Let’s start with what’s broken. Clinton’s speech was a classic example of the historic and failed US approach. Almost every sentence was crafted to convey absolute evenhandedness. Every ounce of praise or pressure on one side was carefully balanced by an equal weight on the other. To someone unfamiliar with the conflict, it would be impossible to detect which side the US favors. Such neutrality is both deliberate and axiomatic: it is a pillar of US Middle East diplomacy regardless of party, but even more so than usual under the current administration.
Another pillar of the current US approach is that it is overwhelmingly local. There were brief mentions of the Arab states and Iran, but by and large the Israeli-Palestinian problem is treated as just that: a problem between two parties that radiates outwards.
Both of these pillars represent fundamental misunderstandings of the conflict. The conflict is not symmetrical or local; it is asymmetrical and regional.
Declared US policy is built on the premise that both sides want peace and are equally held back by shortsighted leadership. International opinion and the private views of many diplomats are even less kind to Israel and see evenhandedness as a fig leaf for Israeli obstinacy.

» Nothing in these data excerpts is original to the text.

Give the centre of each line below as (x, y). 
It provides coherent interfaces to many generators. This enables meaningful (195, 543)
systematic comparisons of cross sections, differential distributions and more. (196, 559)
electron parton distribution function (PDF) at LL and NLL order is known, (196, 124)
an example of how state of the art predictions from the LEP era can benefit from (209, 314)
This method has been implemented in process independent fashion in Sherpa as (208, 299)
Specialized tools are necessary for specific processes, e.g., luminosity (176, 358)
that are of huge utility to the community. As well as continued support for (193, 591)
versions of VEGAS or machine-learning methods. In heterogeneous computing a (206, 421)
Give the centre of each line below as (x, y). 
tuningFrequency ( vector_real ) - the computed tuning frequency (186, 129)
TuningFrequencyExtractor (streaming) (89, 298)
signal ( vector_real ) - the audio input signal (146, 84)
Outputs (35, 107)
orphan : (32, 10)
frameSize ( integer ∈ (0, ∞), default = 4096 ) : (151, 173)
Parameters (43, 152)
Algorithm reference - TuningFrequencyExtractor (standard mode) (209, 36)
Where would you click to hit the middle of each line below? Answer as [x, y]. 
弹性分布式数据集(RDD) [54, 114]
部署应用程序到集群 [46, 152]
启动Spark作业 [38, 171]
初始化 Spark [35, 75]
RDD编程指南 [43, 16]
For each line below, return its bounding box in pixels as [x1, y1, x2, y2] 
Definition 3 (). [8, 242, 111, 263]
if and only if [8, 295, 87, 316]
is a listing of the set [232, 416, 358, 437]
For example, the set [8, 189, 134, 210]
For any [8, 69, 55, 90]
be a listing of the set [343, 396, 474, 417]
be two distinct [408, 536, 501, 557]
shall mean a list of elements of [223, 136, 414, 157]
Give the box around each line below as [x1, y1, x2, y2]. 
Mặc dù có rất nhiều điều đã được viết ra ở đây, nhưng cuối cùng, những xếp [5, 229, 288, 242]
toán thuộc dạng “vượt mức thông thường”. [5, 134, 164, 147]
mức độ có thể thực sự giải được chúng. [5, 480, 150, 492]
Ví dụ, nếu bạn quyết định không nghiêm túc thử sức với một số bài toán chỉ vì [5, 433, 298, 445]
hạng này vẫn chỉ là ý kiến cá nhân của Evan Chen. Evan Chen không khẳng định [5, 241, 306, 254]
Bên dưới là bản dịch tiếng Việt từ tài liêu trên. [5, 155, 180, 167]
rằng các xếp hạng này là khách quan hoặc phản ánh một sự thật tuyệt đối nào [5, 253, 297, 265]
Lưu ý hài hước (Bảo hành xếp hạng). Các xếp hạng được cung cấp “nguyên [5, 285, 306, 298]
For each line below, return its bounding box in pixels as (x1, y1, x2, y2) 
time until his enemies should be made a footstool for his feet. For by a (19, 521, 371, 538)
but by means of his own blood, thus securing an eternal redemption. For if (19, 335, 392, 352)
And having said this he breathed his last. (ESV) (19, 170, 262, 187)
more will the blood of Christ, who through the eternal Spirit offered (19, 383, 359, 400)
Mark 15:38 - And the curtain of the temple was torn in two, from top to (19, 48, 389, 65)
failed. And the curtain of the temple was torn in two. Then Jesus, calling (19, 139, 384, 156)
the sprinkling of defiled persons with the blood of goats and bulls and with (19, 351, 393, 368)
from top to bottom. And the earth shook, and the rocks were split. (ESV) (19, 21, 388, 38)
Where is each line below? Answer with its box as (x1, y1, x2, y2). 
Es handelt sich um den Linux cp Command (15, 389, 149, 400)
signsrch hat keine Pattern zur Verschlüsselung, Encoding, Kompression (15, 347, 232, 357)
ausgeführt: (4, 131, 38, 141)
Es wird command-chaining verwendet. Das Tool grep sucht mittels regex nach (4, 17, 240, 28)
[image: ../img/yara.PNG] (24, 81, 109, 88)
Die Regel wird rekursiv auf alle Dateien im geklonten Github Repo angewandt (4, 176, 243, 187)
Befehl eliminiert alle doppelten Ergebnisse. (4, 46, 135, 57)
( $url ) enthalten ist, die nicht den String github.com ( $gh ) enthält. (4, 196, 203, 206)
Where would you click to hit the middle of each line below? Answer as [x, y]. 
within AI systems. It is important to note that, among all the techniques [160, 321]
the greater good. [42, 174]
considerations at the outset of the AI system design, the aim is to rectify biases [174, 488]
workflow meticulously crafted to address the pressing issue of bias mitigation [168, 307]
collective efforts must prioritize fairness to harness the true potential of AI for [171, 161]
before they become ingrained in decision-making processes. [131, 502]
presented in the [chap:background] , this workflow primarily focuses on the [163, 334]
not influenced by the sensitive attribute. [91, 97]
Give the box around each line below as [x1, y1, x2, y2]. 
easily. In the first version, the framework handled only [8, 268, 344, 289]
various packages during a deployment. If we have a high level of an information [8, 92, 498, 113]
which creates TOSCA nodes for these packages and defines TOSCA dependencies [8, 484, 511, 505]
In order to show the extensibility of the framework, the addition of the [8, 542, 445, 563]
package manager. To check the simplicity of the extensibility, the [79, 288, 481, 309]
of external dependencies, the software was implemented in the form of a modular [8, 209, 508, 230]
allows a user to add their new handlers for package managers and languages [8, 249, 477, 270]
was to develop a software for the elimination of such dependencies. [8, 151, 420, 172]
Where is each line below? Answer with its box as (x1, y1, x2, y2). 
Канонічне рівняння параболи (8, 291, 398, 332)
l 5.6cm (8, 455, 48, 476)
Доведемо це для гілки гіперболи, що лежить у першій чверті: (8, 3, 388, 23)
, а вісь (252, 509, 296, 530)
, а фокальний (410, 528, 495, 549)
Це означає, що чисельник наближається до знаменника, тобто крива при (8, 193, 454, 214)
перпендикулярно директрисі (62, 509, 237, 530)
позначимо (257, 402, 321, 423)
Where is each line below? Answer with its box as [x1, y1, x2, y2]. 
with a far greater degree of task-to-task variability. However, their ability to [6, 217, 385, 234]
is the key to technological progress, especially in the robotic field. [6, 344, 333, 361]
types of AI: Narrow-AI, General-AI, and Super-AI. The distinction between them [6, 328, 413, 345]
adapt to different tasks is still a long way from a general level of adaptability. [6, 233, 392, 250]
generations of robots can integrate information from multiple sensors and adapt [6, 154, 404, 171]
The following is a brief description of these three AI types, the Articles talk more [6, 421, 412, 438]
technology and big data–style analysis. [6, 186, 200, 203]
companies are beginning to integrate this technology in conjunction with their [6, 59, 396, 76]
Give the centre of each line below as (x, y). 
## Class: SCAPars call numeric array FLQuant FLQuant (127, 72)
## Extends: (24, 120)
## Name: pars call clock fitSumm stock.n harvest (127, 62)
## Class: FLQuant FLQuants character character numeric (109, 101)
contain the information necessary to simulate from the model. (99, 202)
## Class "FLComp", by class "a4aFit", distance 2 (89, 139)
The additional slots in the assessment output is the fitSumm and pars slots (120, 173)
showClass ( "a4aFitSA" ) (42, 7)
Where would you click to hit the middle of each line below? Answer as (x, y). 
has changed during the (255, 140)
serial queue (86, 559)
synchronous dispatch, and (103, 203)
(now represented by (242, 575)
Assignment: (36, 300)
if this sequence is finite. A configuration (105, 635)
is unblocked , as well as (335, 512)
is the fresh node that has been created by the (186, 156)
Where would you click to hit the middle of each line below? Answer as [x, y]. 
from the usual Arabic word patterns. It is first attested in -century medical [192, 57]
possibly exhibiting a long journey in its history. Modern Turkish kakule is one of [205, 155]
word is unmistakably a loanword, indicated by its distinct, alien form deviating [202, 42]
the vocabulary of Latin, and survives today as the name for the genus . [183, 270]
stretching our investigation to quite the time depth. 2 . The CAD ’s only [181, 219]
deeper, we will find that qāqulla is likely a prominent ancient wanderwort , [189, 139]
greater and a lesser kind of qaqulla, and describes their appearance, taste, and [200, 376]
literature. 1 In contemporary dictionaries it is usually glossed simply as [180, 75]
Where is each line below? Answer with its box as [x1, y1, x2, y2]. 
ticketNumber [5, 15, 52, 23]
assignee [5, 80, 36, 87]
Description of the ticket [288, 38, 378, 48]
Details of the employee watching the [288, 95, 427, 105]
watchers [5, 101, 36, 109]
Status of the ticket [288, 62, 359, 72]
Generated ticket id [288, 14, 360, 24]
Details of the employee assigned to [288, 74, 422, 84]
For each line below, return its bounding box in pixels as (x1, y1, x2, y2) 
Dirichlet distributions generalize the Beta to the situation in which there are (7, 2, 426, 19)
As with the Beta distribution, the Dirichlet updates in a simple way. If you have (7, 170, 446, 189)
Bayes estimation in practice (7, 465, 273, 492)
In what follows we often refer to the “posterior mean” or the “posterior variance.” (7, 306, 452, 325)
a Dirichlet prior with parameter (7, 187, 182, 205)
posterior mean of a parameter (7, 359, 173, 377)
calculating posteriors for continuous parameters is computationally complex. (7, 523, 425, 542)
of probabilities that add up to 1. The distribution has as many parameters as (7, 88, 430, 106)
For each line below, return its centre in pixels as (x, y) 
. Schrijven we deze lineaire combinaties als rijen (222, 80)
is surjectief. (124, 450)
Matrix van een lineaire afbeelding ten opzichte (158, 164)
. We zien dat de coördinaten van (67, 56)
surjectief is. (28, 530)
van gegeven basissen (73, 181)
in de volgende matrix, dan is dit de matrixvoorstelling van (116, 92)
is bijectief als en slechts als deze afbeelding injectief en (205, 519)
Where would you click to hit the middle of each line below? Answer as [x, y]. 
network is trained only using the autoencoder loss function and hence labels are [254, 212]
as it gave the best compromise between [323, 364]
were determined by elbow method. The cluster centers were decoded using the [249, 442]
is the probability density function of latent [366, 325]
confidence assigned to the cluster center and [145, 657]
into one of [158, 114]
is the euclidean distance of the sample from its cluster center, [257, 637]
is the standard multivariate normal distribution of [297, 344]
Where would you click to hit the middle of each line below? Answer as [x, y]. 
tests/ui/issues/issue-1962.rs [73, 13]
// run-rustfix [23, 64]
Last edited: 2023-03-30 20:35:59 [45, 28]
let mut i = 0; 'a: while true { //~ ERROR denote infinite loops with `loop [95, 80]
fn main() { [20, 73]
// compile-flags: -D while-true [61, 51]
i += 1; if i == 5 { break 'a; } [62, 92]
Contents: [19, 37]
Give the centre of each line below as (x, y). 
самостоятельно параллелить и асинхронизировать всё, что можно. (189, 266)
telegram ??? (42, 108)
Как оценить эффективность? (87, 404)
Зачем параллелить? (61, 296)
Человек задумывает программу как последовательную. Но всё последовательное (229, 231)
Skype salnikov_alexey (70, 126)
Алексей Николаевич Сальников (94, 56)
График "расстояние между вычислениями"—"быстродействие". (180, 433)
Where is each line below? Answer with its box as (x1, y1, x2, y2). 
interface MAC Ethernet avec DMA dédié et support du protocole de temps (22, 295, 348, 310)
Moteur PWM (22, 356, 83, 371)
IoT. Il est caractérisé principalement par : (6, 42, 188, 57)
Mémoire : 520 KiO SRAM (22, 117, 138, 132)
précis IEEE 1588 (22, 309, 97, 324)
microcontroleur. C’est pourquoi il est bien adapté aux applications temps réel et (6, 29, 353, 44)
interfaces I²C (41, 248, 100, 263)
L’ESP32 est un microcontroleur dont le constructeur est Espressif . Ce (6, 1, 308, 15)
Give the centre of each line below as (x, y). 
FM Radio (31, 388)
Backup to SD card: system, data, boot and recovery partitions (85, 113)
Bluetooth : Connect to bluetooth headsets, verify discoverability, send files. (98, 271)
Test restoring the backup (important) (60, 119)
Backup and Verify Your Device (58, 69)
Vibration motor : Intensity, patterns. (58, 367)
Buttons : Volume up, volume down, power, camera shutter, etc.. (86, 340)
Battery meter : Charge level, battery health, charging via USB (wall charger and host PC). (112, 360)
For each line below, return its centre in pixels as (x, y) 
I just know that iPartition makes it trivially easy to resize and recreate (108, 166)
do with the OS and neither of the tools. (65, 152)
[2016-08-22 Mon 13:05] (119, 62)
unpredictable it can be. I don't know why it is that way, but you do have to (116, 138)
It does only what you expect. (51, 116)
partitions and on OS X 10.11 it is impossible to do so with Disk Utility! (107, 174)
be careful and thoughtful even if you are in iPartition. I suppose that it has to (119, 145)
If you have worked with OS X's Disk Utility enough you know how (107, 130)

The reality is that the conflict is asymmetrical, but in the other direction: Israelis, both people and polity, are much more ready for the two-state solution than is the Arab world. This can be seen by the long, tough road Israelis have taken over the past two decades, compared to where the Arab world is today.
Twenty years ago, the number of non-Arab Israeli parliamentarians who openly favored a Palestinian state could be counted on the fingers of one hand, if that. To be for the two-state solution then would isolate an Israeli politician on the far left of Israeli politics. Before the 1993 Oslo accords, it was illegal for an Israeli to speak to the PLO.
Today, almost the entire political spectrum is squeezed into what was once the far left corner. “Right-wing” Prime Minister Binyamin Netanyahu stands leftward of former Labor premier Golda Meir. The handful of politicians who would dare openly oppose the two-state solution today are as isolated on the right as the pro-state camp on the left was just a short time ago.
What has happened in the meantime on the Palestinian side? True, open calls for Israel’s destruction that were de rigueur before 1967 are now limited to the Hamas-Hizballah camp, as large as it is. But almost no Palestinian leader can openly admit the most basic tenets underlying a two-state solution: that there is a Jewish people; that Jewish temples stood under independent Jewish sovereignty for centuries; and that Jewish moral, legal, and historic rights to sovereignty are not inferior to those of Palestinians.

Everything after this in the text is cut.